Règlement de comptes à Cosplay Corral

Si au final, tout ce qui est ci-dessus est plutôt en faveur du cosplay et de sa communauté, cette chronique se veut honnête, et tout n’est pas joli non plus dans ce merveilleux petit monde.  Si tout peut paraître innocent, le cancer de cette communauté, et une partie de sa mauvaise image auprès du grand public, vient sans doute aussi de la sexualisation qui l’entoure.

Comprenez-moi bien, certains personnages, notamment du côté comics, sont naturellement sexualisés. Cependant, si cet état de fait est une réalité, leur utilisation par certains, afin de titiller la libido et/ou obtenir de l’attention en est une autre. Combien d’instagrameuses se servent de cela pour recevoir des dons et augmenter leur nombre d’abonnés ? Amouranth n’est que la porte étendard de ce phénomène. Et dans le cadre des conventions, ne soyons pas stupides non plus, sous couvert d’un cosplay Mileena de Mortal Kombat, certaines sautent sur l’occasion pour se balader à demi-nue, histoire de flatter leur ego. Vous l’avez forcément aperçu, et à un moment donné, même si vous pratiquez le cosplay, vous vous êtes dit : « Là, c’est quand même plus que limite ! ». Il serait nécessaire de se rappeler qu’une convention se déroule dans un lieu public, ou privé, occupé par du public.
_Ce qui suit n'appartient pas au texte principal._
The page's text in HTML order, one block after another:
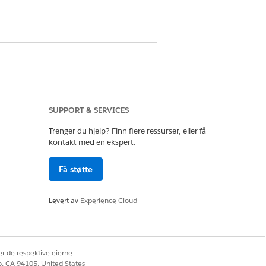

Ainsi, afin d’endiguer ce phénomène, certains événements refusent l’entrée au cosplayeur/euse trop dénudés.

J’aurais pu mettre une photo d’Amouranth, mais : 1) Ça aurait gueulé parce qu’on est un site tout public 2) J’aurais du lui demander la permission pour mettre une photo d’elle en lui expliquant que j’en avais besoin pour imager ce qu’était une tchoin, ce qui lui aurait sans doute fortement déplu.

Enfin, si tout le monde connait les fameux « mon corps m’appartient » et « ce sont des adultes majeurs et vaccinés, ils font ce qu’ils veulent », il convient d’aborder la question des mineurs. Peut être que malgré ma vingtaine d’années au compteur, je suis déjà un vieux con conservateur -qui sait ?-, mais des gamines de quatorze piges en Harley Quinn façon Suicide Squad, avec un short extra short dont même Margot Robbie se plaignait durant le tournage, c’est non. Encor une fois, et comme ça l’est généralement, les responsables, ce sont les parents. C’est à eux que revient la charge de fixer la limite. Être parent, c’est parfois passer pour le méchant, mais certainement pas tout laisser passer. En plus du fait que si personne n’amène leur gosse à l’événement, leur gamine va se trimbaler dans cette tenue dans la moitié de la ville, les parents oublient qu’un public très particulier attend aussi l’arrivée de leur fille, celui des « photographes amateurs ».

 Et là, attention, sortons une énième fois dans cette chronique les pilules de Padamalgam 50mg. Une pote a pour passion la photographie de cosplay et la retouche photo. Elle est photographe amateur, elle est très bien, elle connait des hommes qui sont aussi très biens, et qui sont dans le même délire. Non, ici je tire à balles réelles sur les autres. Vous en avez certainement aussi croisé. Ayant entre la trentaine et la cinquantaine, se revendiquant même parfois photographes professionnels, ils capturent par le biais de leur appareil photos les images de gamines aux costumes assez suggestifs. Ces images, personne ne sait ce qu’ils en font, et c’est là le cœur du problème. Ne passons pas par quatre chemins, et parlons crument. Même si la vie parentale peut être extrêmement complexe à gérer, surtout une fois votre enfant arrivé à l’adolescente, c’est votre devoir en tant que parents de faire en sorte que les images de votre gosse à moitié à poil, ou non, ne se retrouvent pas entre les mains de Jean-Branlette, et si vous ne faites rien pour éviter cela, il ne faudra pas chialer une fois que les photos tourneront par petits lots à 4€ sur le marché noir de la pédophilie. Cordialement, Blue.

Pour résumer, si la pratique du cosplay peut sembler étrange, le phénomène, analysé pragmatiquement, ne l’est finalement pas vraiment. Les gens se déguisent, s’amusent, et la communauté regorge de passionnés talentueux et inventifs. Malheureusement, la sexualisation de cette sous-culture cancérise une partie de cette communauté, et contribue, du fait de quelques uns, à en donner une mauvaise image.